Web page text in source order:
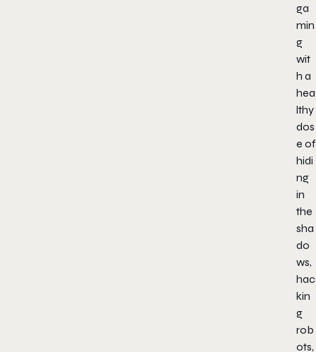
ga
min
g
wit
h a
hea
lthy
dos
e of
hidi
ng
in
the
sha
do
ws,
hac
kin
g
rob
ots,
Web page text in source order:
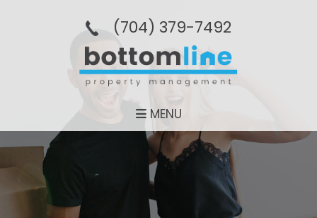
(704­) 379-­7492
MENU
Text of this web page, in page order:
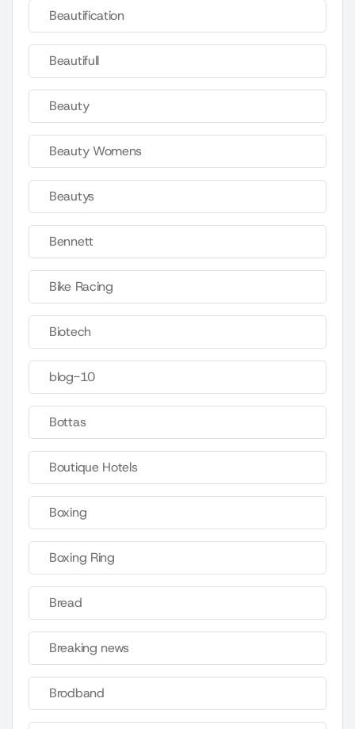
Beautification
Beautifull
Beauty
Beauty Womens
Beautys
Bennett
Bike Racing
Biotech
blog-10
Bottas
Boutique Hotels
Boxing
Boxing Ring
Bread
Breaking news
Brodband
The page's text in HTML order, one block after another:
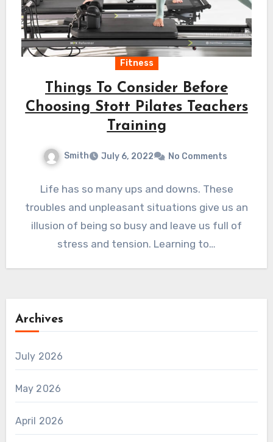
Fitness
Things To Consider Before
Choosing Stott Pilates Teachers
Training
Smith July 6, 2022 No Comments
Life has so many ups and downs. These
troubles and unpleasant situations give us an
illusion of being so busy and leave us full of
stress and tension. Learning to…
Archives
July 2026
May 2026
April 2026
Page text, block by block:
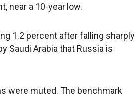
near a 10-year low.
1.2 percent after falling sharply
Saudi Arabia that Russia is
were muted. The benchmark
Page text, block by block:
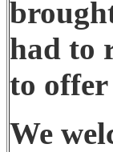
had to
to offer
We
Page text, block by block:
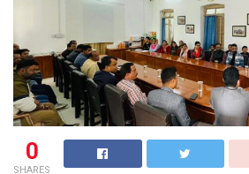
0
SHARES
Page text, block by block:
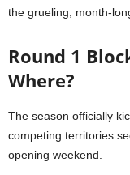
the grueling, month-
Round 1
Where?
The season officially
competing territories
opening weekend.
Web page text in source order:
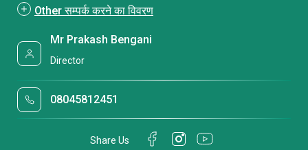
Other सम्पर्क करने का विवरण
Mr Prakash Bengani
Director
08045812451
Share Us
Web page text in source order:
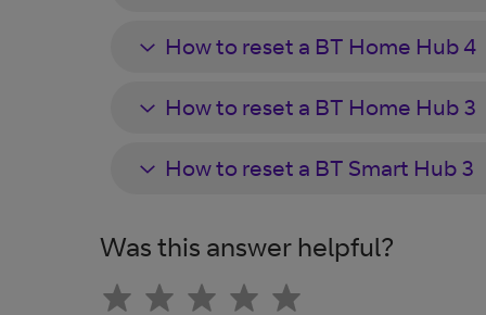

■ ABOUT THIS EXERCISE
The expected output is each record, copied exactly, and nothing in place of the pictures.

■ ANSWER FOR THE TASK
Web page text in source order:
ga
min
g
wit
h a
hea
lthy
dos
e of
hidi
ng
in
the
sha
do
ws,
hac
kin
g
rob
ots,
Web page text in source order:
(704­) 379-­7492
MENU
Text of this web page, in page order:
Beautification
Beautifull
Beauty
Beauty Womens
Beautys
Bennett
Bike Racing
Biotech
blog-10
Bottas
Boutique Hotels
Boxing
Boxing Ring
Bread
Breaking news
Brodband
The page's text in HTML order, one block after another:
Fitness
Things To Consider Before
Choosing Stott Pilates Teachers
Training
Smith July 6, 2022 No Comments
Life has so many ups and downs. These
troubles and unpleasant situations give us an
illusion of being so busy and leave us full of
stress and tension. Learning to…
Archives
July 2026
May 2026
April 2026
Page text, block by block:
near a 10-year low.
1.2 percent after falling sharply
Saudi Arabia that Russia is
were muted. The benchmark
Page text, block by block:
had to
to offer
We
Page text, block by block:
0
SHARES
Page text, block by block:
the grueling, month-
Round 1
Where?
The season officially
competing territories
opening weekend.
Web page text in source order:
Other सम्पर्क करने का विवरण
Mr Prakash Bengani
Director
08045812451
Share Us
Web page text in source order:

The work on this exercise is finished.